С жестом отчаяния Иоганн развернул лошадей в сторону Мюнхена. Я оперся на трость и стал смотреть ему вслед. Он медленно ехал вдоль дороги; потом на вершине холма появился какой-то высокий и тонкий человек. Это было все, что я сумел рассмотреть на таком расстоянии. Когда незнакомец приблизился к лошадям, те начали шарахаться и брыкаться, потом испуганно заржали. Иоганн не мог их удержать: они понеслись по дороге в безумной скачке. Я следил за ними, пока они не скрылись из виду, потом поискал взглядом незнакомца, но он тоже исчез.

 

С легким сердцем я повернулся и начал спуск по покатому склону в долину, куда отказывался ехать Иоганн. Я не находил ни малейшего основания для его отказа. Часа два я шел пешком, ни о чем не думая, и – могу сказать определенно – не встретил по дороге ни живой души, ни жилья. Что касается окрестности, то трудно было вообразить себе место более заброшенное. Но я этого не замечал, пока, пройдя изгиб дороги, не оказался на неровной лесной опушке, и только тут понял, что окружающее запустение подсознательно на меня влияло.

Я сел отдохнуть и стал оглядываться окрест. Как я отметил, с начала прогулки успело сильно похолодать. Вокруг чудились звуки, напоминавшие вздохи. Над головой время от времени раздавался приглушенный шум. Подняв глаза, я обнаружил, что высоко в небе быстро перемещаются с севера на юг большие плотные облака. В верхних слоях атмосферы замечались признаки приближавшейся бури. Я немного озяб.
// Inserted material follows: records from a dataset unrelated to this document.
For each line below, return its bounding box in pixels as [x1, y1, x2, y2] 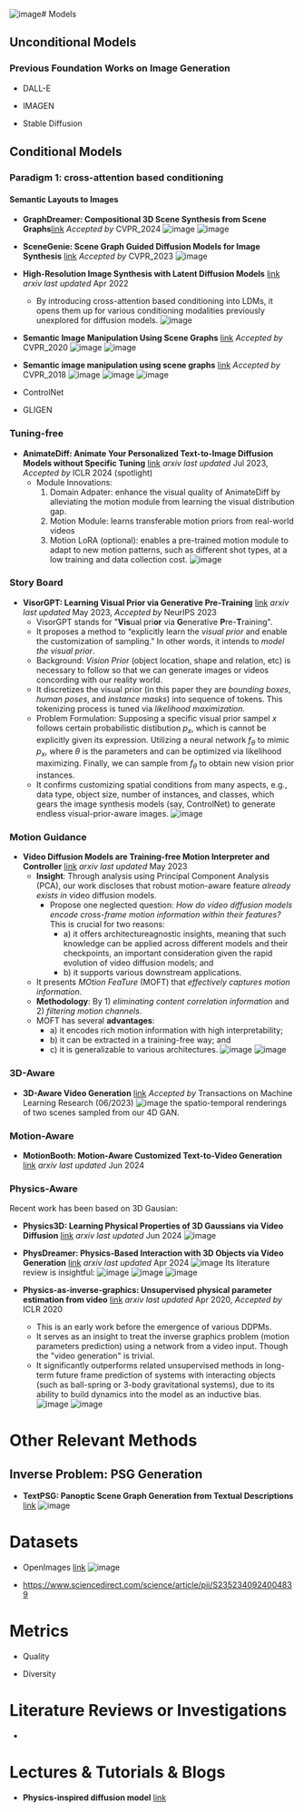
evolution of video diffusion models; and [63, 957, 214, 968]
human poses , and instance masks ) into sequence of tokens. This [35, 693, 283, 704]
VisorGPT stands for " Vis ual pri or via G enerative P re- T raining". [35, 616, 273, 627]
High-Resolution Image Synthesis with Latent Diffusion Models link [22, 269, 280, 279]
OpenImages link [22, 1562, 86, 1573]
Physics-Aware [9, 1182, 79, 1195]
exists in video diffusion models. [35, 890, 157, 901]
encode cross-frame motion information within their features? [49, 909, 281, 920]
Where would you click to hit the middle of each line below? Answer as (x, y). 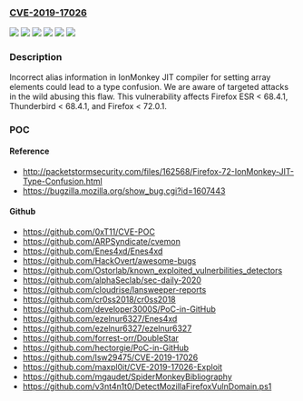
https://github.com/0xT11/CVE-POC (89, 231)
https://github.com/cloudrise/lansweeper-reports (114, 289)
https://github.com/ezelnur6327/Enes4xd (100, 318)
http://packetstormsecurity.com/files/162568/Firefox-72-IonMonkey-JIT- (158, 171)
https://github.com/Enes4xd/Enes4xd (93, 251)
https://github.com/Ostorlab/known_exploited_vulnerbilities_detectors (152, 270)
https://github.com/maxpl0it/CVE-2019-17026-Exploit (122, 366)
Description (36, 57)
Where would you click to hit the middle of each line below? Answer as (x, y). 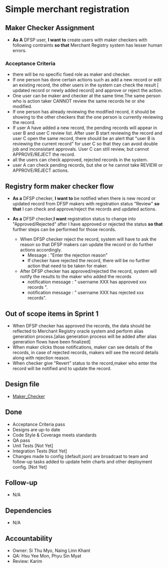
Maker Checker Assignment (50, 28)
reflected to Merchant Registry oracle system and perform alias (78, 331)
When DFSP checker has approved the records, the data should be (81, 325)
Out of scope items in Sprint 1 (52, 314)
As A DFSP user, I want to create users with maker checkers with (80, 40)
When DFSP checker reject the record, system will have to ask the (88, 239)
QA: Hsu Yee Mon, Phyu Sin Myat (47, 555)
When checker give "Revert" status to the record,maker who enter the (85, 363)
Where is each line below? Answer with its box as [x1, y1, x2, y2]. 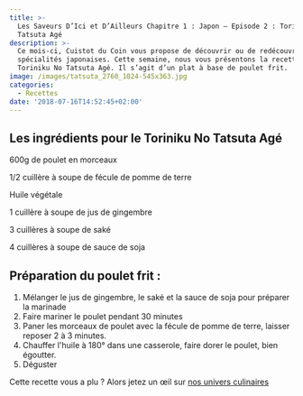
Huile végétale [9, 189, 63, 200]
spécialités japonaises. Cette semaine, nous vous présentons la [17, 55, 269, 64]
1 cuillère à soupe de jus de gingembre [9, 207, 153, 217]
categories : [9, 80, 54, 89]
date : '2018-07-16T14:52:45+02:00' [9, 97, 143, 106]
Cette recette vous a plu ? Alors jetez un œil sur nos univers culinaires [9, 376, 269, 387]
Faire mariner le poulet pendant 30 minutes [22, 311, 183, 321]
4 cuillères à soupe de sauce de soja [9, 242, 146, 253]
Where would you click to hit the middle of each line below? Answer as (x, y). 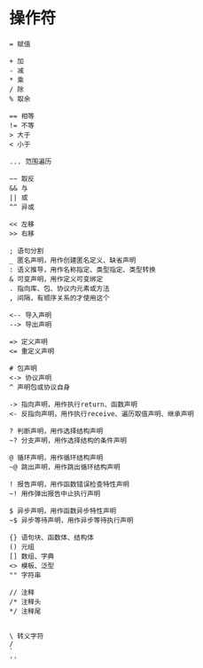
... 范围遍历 (31, 161)
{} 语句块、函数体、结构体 (52, 538)
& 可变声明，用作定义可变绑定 (56, 279)
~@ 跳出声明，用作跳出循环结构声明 (65, 467)
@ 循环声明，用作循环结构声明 (56, 458)
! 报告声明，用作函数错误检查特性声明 (70, 484)
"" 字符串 (25, 575)
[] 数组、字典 (32, 556)
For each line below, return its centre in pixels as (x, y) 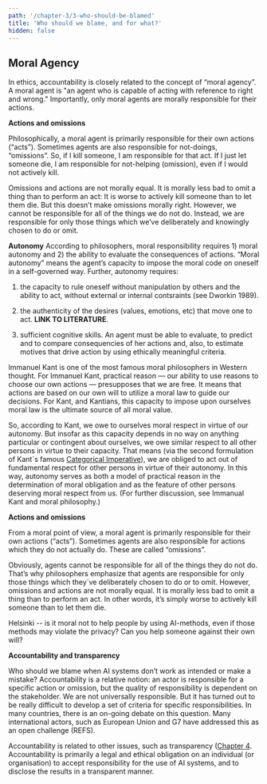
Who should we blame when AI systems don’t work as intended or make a (130, 671)
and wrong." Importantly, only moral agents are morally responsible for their (133, 99)
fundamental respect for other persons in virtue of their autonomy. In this (128, 468)
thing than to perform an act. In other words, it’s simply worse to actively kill (133, 599)
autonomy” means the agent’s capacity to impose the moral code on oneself (133, 263)
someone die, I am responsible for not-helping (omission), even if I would (128, 164)
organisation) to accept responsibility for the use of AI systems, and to (124, 763)
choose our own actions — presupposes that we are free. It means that (125, 384)
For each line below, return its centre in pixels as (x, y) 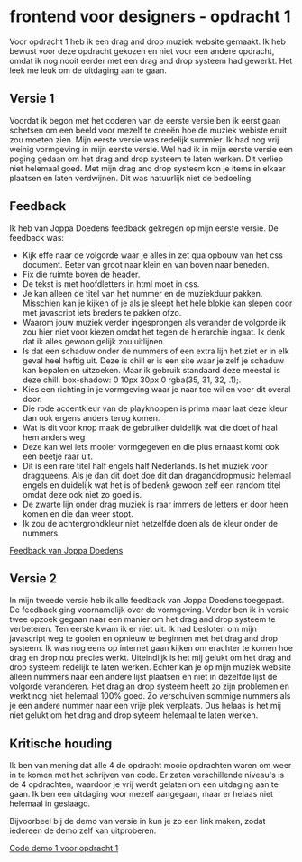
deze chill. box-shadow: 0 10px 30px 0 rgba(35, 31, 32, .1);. (132, 380)
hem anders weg (54, 437)
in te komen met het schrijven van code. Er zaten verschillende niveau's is (147, 775)
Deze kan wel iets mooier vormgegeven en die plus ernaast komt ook (151, 446)
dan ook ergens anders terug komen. (91, 417)
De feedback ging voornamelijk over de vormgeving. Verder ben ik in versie (150, 610)
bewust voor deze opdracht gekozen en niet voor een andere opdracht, (142, 50)
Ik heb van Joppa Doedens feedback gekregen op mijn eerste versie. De (144, 228)
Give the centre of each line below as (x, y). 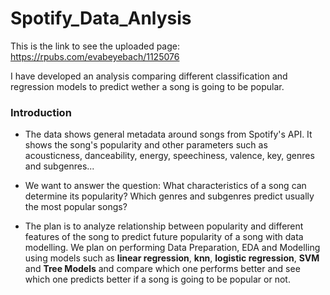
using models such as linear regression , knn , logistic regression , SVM (172, 258)
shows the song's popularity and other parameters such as (146, 145)
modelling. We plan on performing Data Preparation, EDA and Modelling (172, 248)
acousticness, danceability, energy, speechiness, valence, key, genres (169, 156)
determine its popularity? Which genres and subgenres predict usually (169, 196)
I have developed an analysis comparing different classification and (149, 76)
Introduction (41, 112)
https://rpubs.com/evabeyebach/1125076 (95, 56)
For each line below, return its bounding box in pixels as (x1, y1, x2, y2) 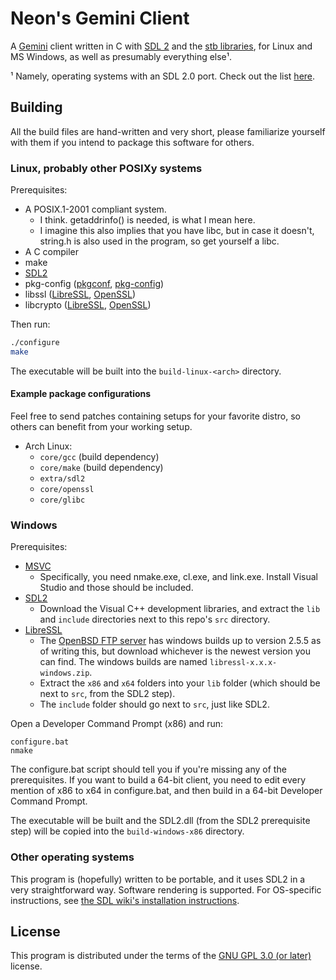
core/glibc (39, 495, 86, 505)
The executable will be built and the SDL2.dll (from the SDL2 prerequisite (10, 815, 311, 827)
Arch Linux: (24, 440, 73, 452)
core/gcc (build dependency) (39, 451, 160, 462)
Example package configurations (10, 388, 152, 400)
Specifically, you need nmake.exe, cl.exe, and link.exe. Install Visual (39, 571, 318, 583)
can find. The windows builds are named (39, 656, 208, 668)
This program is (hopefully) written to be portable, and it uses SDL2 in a (10, 873, 306, 885)
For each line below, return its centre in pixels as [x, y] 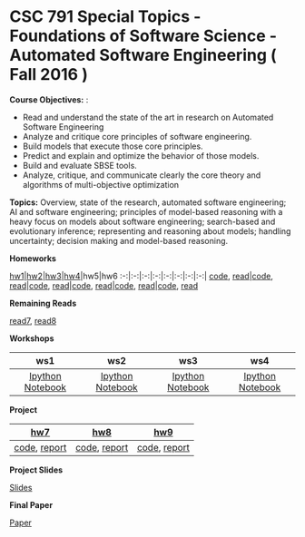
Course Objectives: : [49, 99]
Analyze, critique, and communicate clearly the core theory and [142, 175]
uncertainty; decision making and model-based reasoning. [119, 240]
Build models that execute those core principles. [113, 146]
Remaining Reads [43, 303]
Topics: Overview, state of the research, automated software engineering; [148, 202]
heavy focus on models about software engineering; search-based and [143, 221]
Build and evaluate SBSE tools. [80, 165]
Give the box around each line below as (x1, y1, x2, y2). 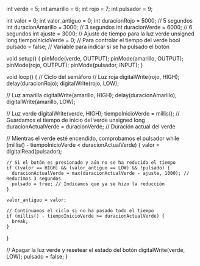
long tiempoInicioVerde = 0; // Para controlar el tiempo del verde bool (6, 37, 180, 43)
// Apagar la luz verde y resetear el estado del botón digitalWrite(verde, (6, 246, 185, 253)
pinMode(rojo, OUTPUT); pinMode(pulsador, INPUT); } (6, 61, 143, 68)
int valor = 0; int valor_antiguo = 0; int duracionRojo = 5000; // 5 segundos (6, 17, 193, 24)
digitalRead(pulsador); (6, 148, 62, 155)
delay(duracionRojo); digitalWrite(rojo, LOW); (6, 79, 119, 87)
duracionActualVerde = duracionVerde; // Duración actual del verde (6, 123, 176, 130)
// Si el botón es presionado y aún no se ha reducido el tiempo (6, 160, 176, 166)
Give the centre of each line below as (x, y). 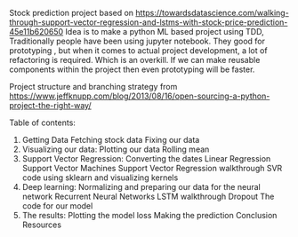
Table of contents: (42, 122)
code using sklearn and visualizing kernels (100, 178)
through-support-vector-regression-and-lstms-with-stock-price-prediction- (149, 22)
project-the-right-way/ (50, 105)
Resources (42, 225)
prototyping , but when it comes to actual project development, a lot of (139, 51)
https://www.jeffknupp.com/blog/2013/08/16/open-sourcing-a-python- (140, 96)
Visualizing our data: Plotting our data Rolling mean (116, 149)
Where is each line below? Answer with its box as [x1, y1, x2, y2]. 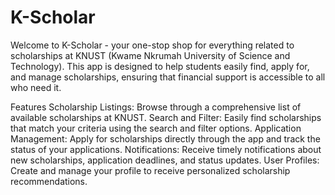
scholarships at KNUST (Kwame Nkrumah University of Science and [10, 49, 291, 61]
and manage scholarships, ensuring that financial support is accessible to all [10, 71, 326, 83]
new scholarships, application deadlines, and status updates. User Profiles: [10, 154, 320, 166]
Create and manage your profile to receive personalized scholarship [10, 164, 291, 176]
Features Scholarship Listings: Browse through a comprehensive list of [10, 101, 302, 113]
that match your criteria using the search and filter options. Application [10, 122, 302, 134]
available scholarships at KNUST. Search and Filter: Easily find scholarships [10, 111, 322, 123]
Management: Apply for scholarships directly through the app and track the [10, 132, 321, 145]
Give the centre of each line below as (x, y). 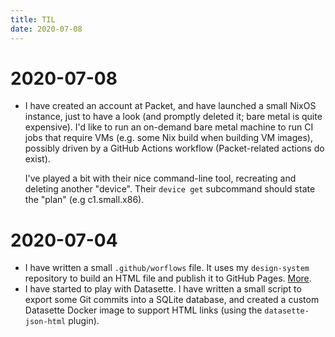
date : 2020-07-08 (46, 29)
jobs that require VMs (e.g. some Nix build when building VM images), (168, 138)
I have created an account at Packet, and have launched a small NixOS (170, 106)
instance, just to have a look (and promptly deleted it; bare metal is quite (173, 117)
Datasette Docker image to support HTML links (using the (143, 310)
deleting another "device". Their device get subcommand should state (170, 189)
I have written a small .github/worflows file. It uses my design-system (167, 268)
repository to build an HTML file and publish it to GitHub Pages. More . (168, 278)
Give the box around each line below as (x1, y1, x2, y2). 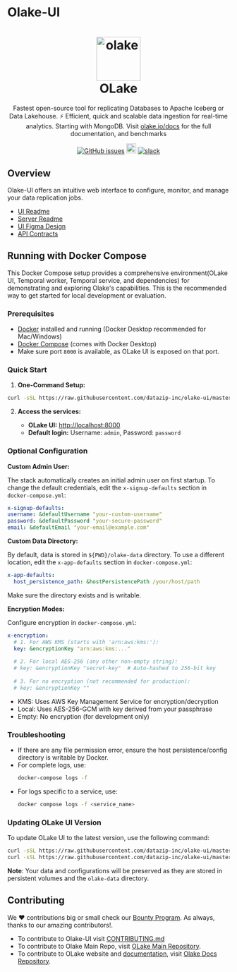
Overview (7, 167, 51, 179)
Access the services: (17, 407, 81, 416)
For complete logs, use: (17, 760, 87, 769)
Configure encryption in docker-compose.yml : (7, 618, 137, 626)
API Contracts (17, 229, 59, 238)
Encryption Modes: (7, 605, 65, 613)
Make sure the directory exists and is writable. (7, 590, 142, 600)
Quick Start (7, 365, 47, 375)
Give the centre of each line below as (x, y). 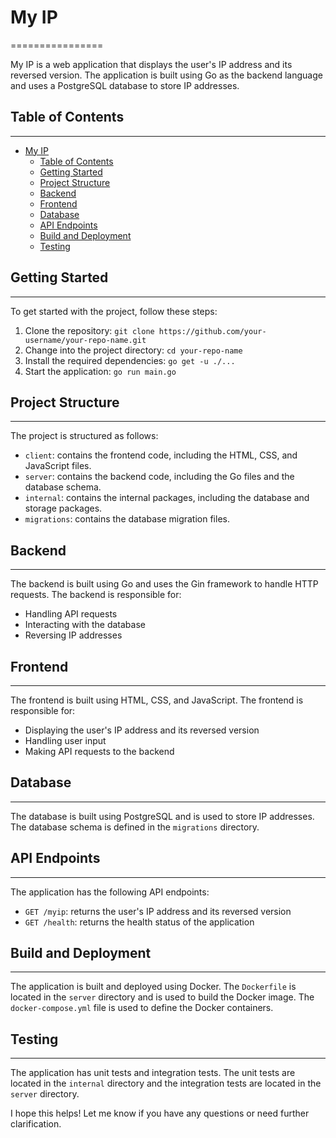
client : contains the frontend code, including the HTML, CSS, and (161, 455)
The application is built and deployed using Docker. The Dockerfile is (153, 987)
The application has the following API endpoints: (110, 892)
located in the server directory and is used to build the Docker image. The (162, 997)
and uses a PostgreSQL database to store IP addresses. (125, 85)
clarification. (36, 1124)
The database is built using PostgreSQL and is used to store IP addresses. (162, 816)
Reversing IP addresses (73, 635)
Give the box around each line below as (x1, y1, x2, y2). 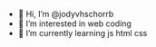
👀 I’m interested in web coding (17, 18, 132, 29)
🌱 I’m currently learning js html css (17, 28, 148, 38)
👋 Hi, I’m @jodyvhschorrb (17, 9, 114, 19)
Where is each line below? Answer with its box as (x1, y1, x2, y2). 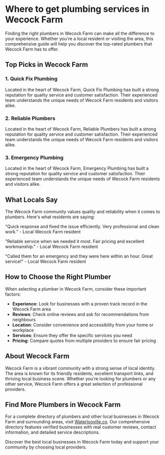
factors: (5, 291, 21, 297)
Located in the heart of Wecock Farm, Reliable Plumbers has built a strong (5, 126, 157, 132)
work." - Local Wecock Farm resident (5, 229, 81, 235)
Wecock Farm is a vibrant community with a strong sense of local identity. (5, 365, 156, 371)
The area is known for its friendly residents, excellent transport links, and (5, 370, 154, 376)
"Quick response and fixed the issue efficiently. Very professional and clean (5, 224, 160, 230)
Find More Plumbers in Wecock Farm (5, 401, 121, 409)
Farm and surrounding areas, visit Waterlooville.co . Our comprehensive (5, 419, 150, 425)
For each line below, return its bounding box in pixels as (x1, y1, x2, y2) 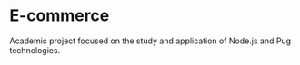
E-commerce (9, 5, 110, 26)
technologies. (9, 44, 61, 55)
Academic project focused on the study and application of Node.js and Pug (9, 35, 292, 46)
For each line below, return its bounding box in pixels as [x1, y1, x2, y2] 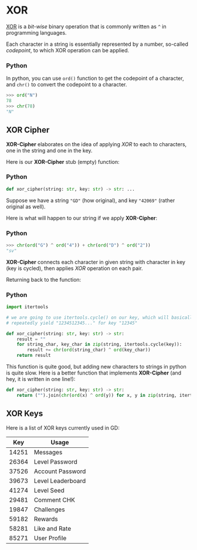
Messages [33, 448, 63, 456]
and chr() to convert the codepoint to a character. [6, 81, 127, 88]
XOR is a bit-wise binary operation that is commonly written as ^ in [6, 23, 167, 30]
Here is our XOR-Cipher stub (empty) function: [6, 158, 120, 165]
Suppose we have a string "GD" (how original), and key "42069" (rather [6, 197, 175, 204]
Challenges [33, 505, 66, 514]
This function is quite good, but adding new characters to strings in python [6, 363, 186, 370]
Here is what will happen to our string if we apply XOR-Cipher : [6, 214, 157, 221]
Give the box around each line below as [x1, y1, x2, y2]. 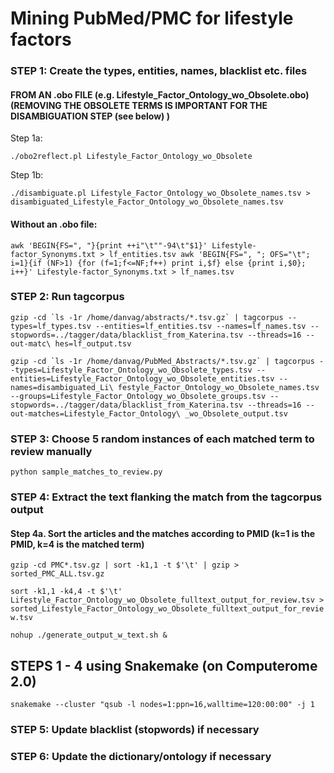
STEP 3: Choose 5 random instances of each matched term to [10, 432, 315, 446]
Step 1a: [10, 132, 43, 144]
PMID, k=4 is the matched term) [10, 538, 145, 550]
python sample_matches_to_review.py [10, 467, 163, 477]
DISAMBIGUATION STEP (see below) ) [10, 110, 170, 122]
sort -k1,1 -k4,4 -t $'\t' [10, 587, 123, 597]
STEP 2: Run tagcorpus [10, 290, 125, 304]
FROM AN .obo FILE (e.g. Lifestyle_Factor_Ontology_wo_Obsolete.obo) [10, 88, 310, 101]
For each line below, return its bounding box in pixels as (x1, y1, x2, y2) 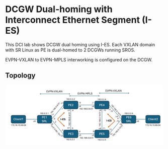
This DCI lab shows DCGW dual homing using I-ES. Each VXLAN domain (5, 41, 155, 47)
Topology (5, 71, 36, 80)
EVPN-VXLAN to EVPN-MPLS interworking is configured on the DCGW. (5, 56, 152, 62)
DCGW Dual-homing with (5, 4, 113, 15)
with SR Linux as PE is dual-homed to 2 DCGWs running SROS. (5, 47, 136, 53)
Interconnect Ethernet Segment (5, 14, 140, 26)
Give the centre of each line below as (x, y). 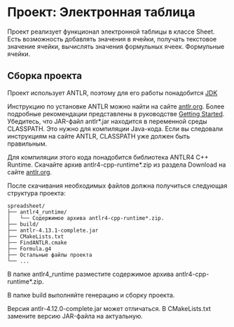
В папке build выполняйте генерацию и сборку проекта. (91, 295)
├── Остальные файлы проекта (50, 255)
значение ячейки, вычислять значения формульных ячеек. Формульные (116, 46)
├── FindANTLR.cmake (37, 242)
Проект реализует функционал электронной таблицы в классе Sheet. (111, 32)
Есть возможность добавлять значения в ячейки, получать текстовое (112, 39)
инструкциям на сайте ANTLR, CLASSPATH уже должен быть (99, 136)
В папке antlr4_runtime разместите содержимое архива (90, 274)
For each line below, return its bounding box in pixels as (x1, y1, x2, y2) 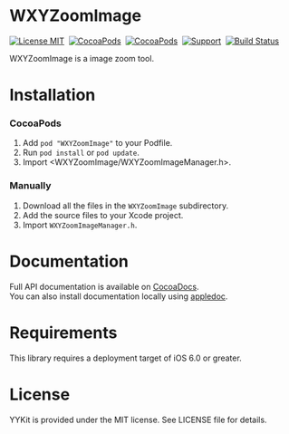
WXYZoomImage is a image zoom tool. (9, 53, 155, 63)
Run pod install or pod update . (22, 147, 140, 159)
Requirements (9, 323, 118, 342)
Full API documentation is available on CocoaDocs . (9, 281, 199, 292)
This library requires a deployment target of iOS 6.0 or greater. (9, 352, 242, 363)
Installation (9, 85, 96, 105)
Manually (9, 179, 52, 192)
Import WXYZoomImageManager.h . (22, 219, 138, 230)
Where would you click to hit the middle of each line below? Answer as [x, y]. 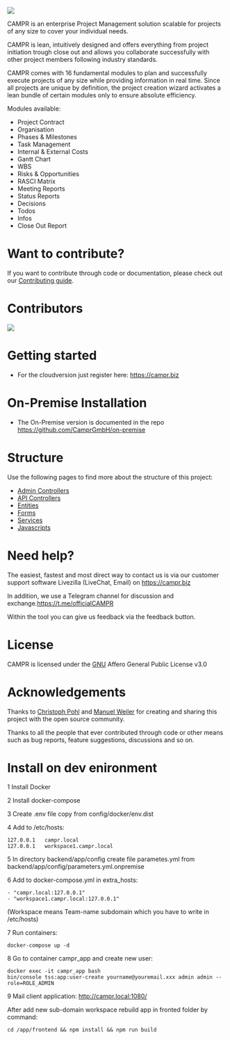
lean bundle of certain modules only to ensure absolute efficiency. [102, 95]
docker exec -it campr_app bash [54, 971]
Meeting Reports [41, 189]
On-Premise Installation [77, 403]
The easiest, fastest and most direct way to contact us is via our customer [113, 575]
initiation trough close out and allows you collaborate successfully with [108, 52]
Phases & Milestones [47, 137]
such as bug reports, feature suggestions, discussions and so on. [101, 740]
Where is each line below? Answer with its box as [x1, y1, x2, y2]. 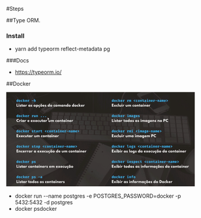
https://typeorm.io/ [14, 68, 62, 76]
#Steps [6, 5, 24, 12]
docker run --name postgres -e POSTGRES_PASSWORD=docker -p [14, 192, 181, 199]
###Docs [6, 57, 29, 64]
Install [6, 31, 25, 40]
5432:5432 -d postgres [14, 198, 73, 206]
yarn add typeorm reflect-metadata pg [14, 45, 111, 53]
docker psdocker [14, 205, 57, 212]
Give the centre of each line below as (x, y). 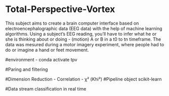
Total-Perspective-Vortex (60, 9)
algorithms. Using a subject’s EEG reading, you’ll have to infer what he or (81, 34)
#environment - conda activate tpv (41, 59)
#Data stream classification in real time (46, 88)
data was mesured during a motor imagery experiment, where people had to (85, 44)
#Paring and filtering (27, 69)
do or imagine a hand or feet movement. (47, 50)
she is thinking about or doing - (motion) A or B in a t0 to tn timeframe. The (83, 39)

Объяснив это тем, что засиделся после быстрой ходьбы, я возобновил прогулку.

Теперь мой путь пролегал по гораздо более живописной местности. Взгляд не выделял ничего примечательного, но очарование присутствовало во всем. Я не следил за временем и, только когда сгущавшиеся сумерки уже нельзя было не замечать, задумался о том, как найду дорогу домой. Яркий дневной свет померк. Воздух обжигал холодом, движение облаков над головой усилилось. Оно сопровождалось отдаленным мерным гулом, через который иногда прорывался тот таинственный крик, который кучер назвал волчьим воем. Я немного поколебался, но, согласно своему первоначальному намерению, решил все же взглянуть на брошенную деревню, и вновь двинулся вперед. Вскоре я набрел на обширный открытый участок, со всех сторон зажатый холмами. Их склоны были одеты деревьями, которые спускались на равнину и группами усеивали попадавшиеся там небольшие косогоры и ложбины. Я проследил глазами извивы дороги и обнаружил, что она делает поворот рядом с группой деревьев, одной из самых густых, и далее теряется из виду.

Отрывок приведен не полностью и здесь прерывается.